What is expected: Ignoring every picture, return the lines of the listing below word for word, from the line that holds "Give the box" through the line that holds "us-west-2: ami-f9d6d5c9 [38, 417, 134, 427]".

Provided records:

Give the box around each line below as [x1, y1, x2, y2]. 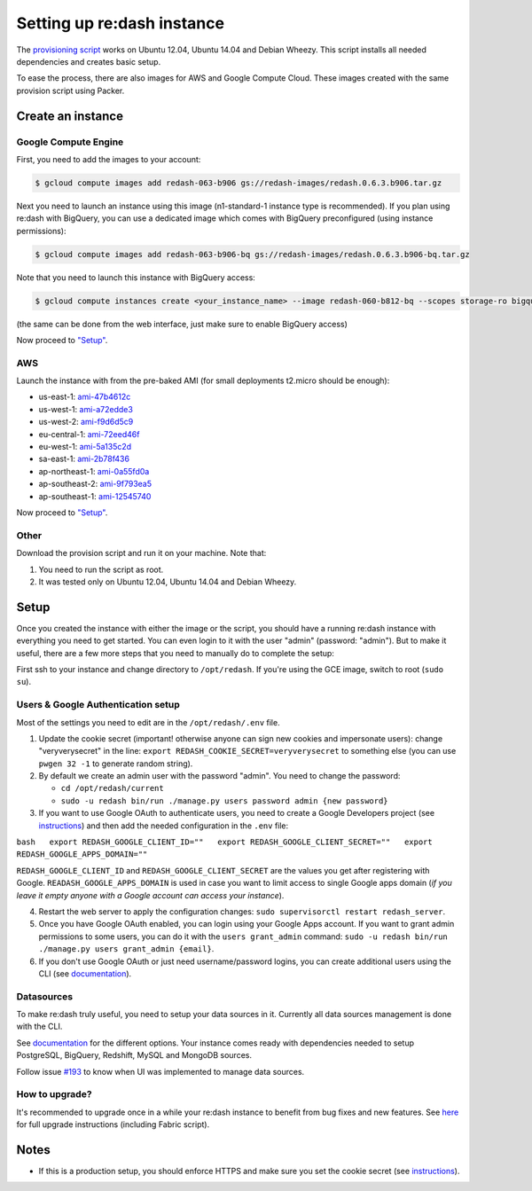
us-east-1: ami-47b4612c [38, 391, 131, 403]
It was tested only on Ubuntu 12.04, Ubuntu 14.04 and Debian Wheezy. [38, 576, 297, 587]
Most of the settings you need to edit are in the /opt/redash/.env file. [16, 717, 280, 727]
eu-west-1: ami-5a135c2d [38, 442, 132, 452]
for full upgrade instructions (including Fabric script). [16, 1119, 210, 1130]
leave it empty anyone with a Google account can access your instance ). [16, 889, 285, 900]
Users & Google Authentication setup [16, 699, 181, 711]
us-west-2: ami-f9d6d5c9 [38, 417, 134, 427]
==
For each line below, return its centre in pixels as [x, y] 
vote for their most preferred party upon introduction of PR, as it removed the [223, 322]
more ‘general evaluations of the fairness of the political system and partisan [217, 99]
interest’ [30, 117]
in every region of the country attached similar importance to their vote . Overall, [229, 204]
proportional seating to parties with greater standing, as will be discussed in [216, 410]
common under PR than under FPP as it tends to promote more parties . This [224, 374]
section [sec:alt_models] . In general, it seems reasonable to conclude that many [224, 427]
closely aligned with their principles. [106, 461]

Exercise answer:
Give the box around each line below as [x1, y1, x2, y2]. 
us-east-1: ami-47b4612c [38, 391, 131, 403]
It was tested only on Ubuntu 12.04, Ubuntu 14.04 and Debian Wheezy. [38, 576, 297, 587]
Most of the settings you need to edit are in the /opt/redash/.env file. [16, 717, 280, 727]
eu-west-1: ami-5a135c2d [38, 442, 132, 452]
for full upgrade instructions (including Fabric script). [16, 1119, 210, 1130]
leave it empty anyone with a Google account can access your instance ). [16, 889, 285, 900]
Users & Google Authentication setup [16, 699, 181, 711]
us-west-2: ami-f9d6d5c9 [38, 417, 134, 427]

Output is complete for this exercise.